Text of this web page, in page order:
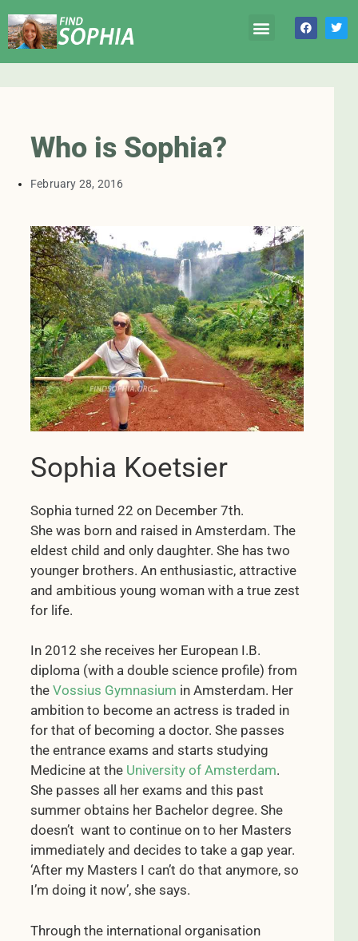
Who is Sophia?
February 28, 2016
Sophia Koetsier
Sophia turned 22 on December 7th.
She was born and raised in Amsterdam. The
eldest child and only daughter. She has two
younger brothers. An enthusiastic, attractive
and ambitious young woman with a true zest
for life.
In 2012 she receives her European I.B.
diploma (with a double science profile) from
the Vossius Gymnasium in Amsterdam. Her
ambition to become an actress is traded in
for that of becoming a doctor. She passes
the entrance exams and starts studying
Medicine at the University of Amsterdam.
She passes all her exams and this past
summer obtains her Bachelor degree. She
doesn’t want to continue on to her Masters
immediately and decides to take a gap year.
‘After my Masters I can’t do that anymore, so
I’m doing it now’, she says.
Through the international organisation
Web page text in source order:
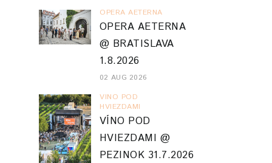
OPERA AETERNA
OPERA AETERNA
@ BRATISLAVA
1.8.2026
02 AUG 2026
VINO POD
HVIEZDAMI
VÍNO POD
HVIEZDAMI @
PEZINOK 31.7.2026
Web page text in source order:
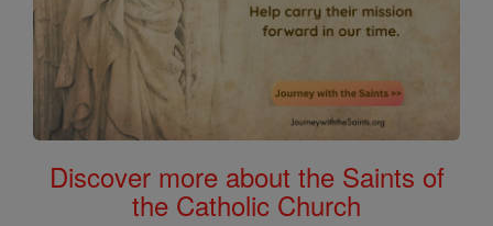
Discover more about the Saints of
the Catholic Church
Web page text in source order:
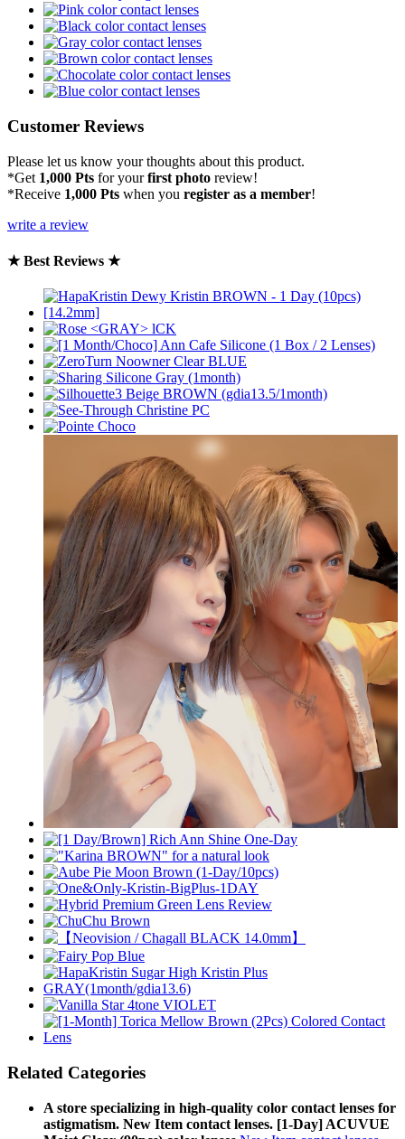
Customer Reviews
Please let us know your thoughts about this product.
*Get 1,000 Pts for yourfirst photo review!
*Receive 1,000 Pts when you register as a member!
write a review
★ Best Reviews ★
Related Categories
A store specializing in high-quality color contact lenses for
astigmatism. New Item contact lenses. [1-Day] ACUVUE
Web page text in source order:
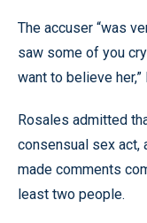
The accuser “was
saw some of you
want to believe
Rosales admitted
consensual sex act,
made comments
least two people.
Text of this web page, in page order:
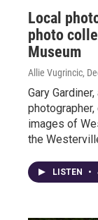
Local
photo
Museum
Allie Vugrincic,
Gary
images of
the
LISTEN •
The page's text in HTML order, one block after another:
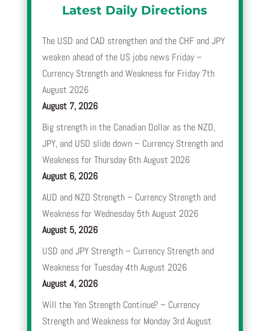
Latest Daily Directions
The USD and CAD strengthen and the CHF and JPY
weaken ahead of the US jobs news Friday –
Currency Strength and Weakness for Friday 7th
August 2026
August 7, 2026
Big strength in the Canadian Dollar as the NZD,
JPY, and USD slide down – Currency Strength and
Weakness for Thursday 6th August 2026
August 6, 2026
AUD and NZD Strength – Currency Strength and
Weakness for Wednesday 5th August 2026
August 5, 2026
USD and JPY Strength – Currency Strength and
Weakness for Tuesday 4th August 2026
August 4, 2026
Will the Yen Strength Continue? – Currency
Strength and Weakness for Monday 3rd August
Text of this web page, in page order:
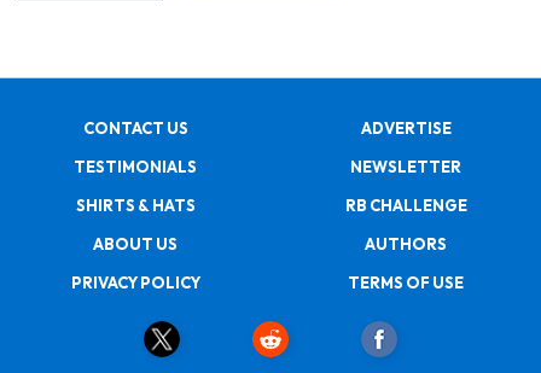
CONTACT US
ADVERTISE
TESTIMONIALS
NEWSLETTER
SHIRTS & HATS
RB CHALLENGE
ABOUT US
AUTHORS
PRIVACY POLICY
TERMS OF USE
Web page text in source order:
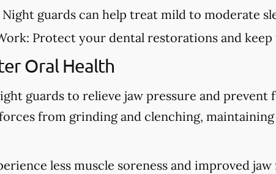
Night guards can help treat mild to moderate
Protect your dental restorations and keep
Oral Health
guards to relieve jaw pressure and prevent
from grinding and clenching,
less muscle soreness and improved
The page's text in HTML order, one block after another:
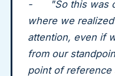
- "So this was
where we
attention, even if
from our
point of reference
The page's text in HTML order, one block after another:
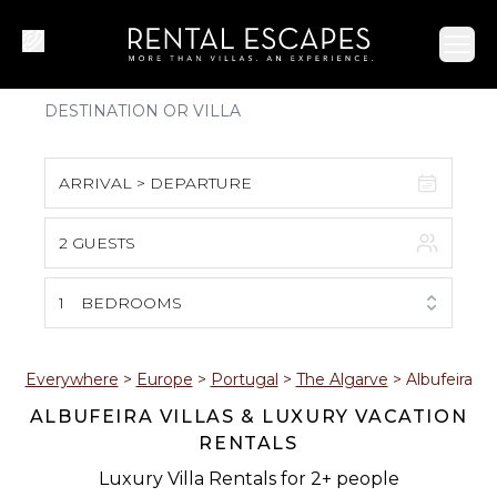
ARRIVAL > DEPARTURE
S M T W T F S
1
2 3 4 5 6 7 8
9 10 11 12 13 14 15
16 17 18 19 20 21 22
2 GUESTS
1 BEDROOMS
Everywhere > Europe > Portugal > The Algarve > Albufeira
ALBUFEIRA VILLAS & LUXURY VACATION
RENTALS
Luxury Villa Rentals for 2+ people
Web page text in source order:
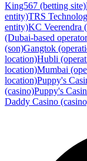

• • • •

** HOW TO COMPLETE THIS TASK **
Restate the data above word for word, so that the only difference is the missing pictures.

** PROBLEM SOLUTION **
Text of this web page, in page order:
Who is Sophia?
February 28, 2016
Sophia Koetsier
Sophia turned 22 on December 7th.
She was born and raised in Amsterdam. The
eldest child and only daughter. She has two
younger brothers. An enthusiastic, attractive
and ambitious young woman with a true zest
for life.
In 2012 she receives her European I.B.
diploma (with a double science profile) from
the Vossius Gymnasium in Amsterdam. Her
ambition to become an actress is traded in
for that of becoming a doctor. She passes
the entrance exams and starts studying
Medicine at the University of Amsterdam.
She passes all her exams and this past
summer obtains her Bachelor degree. She
doesn’t want to continue on to her Masters
immediately and decides to take a gap year.
‘After my Masters I can’t do that anymore, so
I’m doing it now’, she says.
Through the international organisation
Web page text in source order:
OPERA AETERNA
OPERA AETERNA
@ BRATISLAVA
1.8.2026
02 AUG 2026
VINO POD
HVIEZDAMI
VÍNO POD
HVIEZDAMI @
PEZINOK 31.7.2026
Web page text in source order:
Discover more about the Saints of
the Catholic Church
Web page text in source order:
Customer Reviews
Please let us know your thoughts about this product.
*Get 1,000 Pts for yourfirst photo review!
*Receive 1,000 Pts when you register as a member!
write a review
★ Best Reviews ★
Related Categories
A store specializing in high-quality color contact lenses for
astigmatism. New Item contact lenses. [1-Day] ACUVUE
Web page text in source order:
The accuser “was
saw some of you
want to believe
Rosales admitted
consensual sex act,
made comments
least two people.
Text of this web page, in page order:
Local
photo
Museum
Allie Vugrincic,
Gary
images of
the
LISTEN •
The page's text in HTML order, one block after another:
Latest Daily Directions
The USD and CAD strengthen and the CHF and JPY
weaken ahead of the US jobs news Friday –
Currency Strength and Weakness for Friday 7th
August 2026
August 7, 2026
Big strength in the Canadian Dollar as the NZD,
JPY, and USD slide down – Currency Strength and
Weakness for Thursday 6th August 2026
August 6, 2026
AUD and NZD Strength – Currency Strength and
Weakness for Wednesday 5th August 2026
August 5, 2026
USD and JPY Strength – Currency Strength and
Weakness for Tuesday 4th August 2026
August 4, 2026
Will the Yen Strength Continue? – Currency
Strength and Weakness for Monday 3rd August
Text of this web page, in page order:
CONTACT US
ADVERTISE
TESTIMONIALS
NEWSLETTER
SHIRTS & HATS
RB CHALLENGE
ABOUT US
AUTHORS
PRIVACY POLICY
TERMS OF USE
Web page text in source order:
Night guards can help treat mild to moderate
Protect your dental restorations and keep
Oral Health
guards to relieve jaw pressure and prevent
from grinding and clenching,
less muscle soreness and improved
The page's text in HTML order, one block after another:
- "So this was
where we
attention, even if
from our
point of reference
The page's text in HTML order, one block after another:
ARRIVAL > DEPARTURE
S M T W T F S
1
2 3 4 5 6 7 8
9 10 11 12 13 14 15
16 17 18 19 20 21 22
2 GUESTS
1 BEDROOMS
Everywhere > Europe > Portugal > The Algarve > Albufeira
ALBUFEIRA VILLAS & LUXURY VACATION
RENTALS
Luxury Villa Rentals for 2+ people
Web page text in source order:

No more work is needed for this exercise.